The Springfield-area counties of Sangamon, Menard, Christian and Logan remain in CISA’s new territory, where about 640 clients receive services. CISA is adding many counties south and west of Sangamon, including Montgomery, Macoupin, Morgan and Cass.
McGlauchlen said she is trying to hire caseworkers from other agencies who serve clients in the counties in her new service territory. But 15 to 20 CISA caseworkers serving the current service territory are on track to lose their jobs, she said.
Peoria County, which had been in CISA’s territory for decades, will be served by Decatur-based Prairieland Service Coordination, while the counties of Woodford, Tazewell, Mason and McLean will be served by the Urbana-based Champaign County Regional Planning Commission.

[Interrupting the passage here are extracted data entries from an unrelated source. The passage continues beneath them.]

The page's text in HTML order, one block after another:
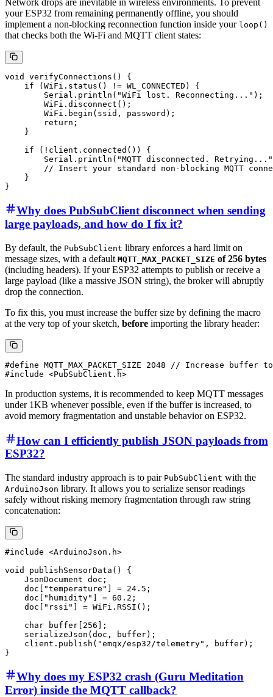
Network drops are inevitable in wireless environments. To prevent
your ESP32 from remaining permanently offline, you should
implement a non-blocking reconnection function inside your loop()
that checks both the Wi-Fi and MQTT client states:
void verifyConnections() {
    if (WiFi.status() != WL_CONNECTED) {
        Serial.println("WiFi lost. Reconnecting...");
        WiFi.disconnect();
        WiFi.begin(ssid, password);
        return;
    }
    if (!client.connected()) {
Serial.println("MQTT disconnected.
// Insert your standard non-blocking MQTT
    }
Why does PubSubClient disconnect when sending
large payloads, and how do I fix it?
By default, the PubSubClient library enforces a hard limit on
message sizes, with a default MQTT_MAX_PACKET_SIZE of 256 bytes
(including headers). If your ESP32 attempts to publish or receive a
large payload (like a massive JSON string), the broker will abruptly
drop the connection.
To fix this, you must increase the buffer size by defining the macro
at the very top of your sketch, before importing the library header:
#define MQTT_MAX_PACKET_SIZE 2048 // Increase buffer
In production systems, it is recommended to keep MQTT messages
under 1KB whenever possible, even if the buffer is increased, to
avoid memory fragmentation and unstable behavior on ESP32.
How can I efficiently publish JSON payloads from
ESP32?
The standard industry approach is to pair PubSubClient with the
ArduinoJson library. It allows you to serialize sensor readings
safely without risking memory fragmentation through raw string
concatenation:
#include <ArduinoJson.h>
void publishSensorData() {
    JsonDocument doc;
    doc["temperature"] = 24.5;
    doc["humidity"] = 60.2;
    doc["rssi"] = WiFi.RSSI();
    char buffer[256];
    serializeJson(doc, buffer);
    client.publish("emqx/esp32/telemetry", buffer);
Why does my ESP32 crash (Guru Meditation
Error) inside the MQTT callback?

About 760 clients in those Peoria-area counties, including 382 in Peoria County, will receive oversight services from new providers, McGlauchlen said.
Instead of being served by Macomb-based WISC, the counties of Fulton, Stark, Knox, Warren and McDonough will be served by Prairieland.
McGlauchlen said CISA receives $2.3 million annually for serving clients in its current nine-county region. She said she doesn't know whether the new contract with reduce or increase CISA’s funding from the state.
Unless derailed by court or legislative action, the new system will result in clients in 48 counties — including those in the Rockford area — losing oversight services from their longtime independent service coordination agencies, according to Ed McManus, a Wilmette-based consultant for nonprofit and for-profit providers.
Some nonprofits that provided oversight are going out of business after they were denied contracts or decided not to bid because they didn’t want to serve larger territories, McManus said.
Others, such as CISA, WISC and DayOne, aren’t giving up on preserving the continuity of care for clients, he said.
The state’s bidding and contracting process has faced widespread criticism from independent service coordination agencies and providers of group-home services and other services for people with disabilities, he said.
“The whole thing was done very poorly,” McManus said. “I’m delighted that they’re fighting back.”
Mary Fran Nordstrom, whose developmentally disabled adult son lives in a group home in Peoria, supports the lawsuit.
“It’s time somebody took a good hard look at how the state is approaching this,” she said. “It’s typical of the state. They decide they want to do something and they just ram it down people's throats."
Thought Nordstrom and her family is taking a wait-and-see approach to Prairieland she said many Peoria-area residents “feel very strongly about staying with the people serving them. CISA is a very good agency, and Mary McGlauchlen is a very good person.”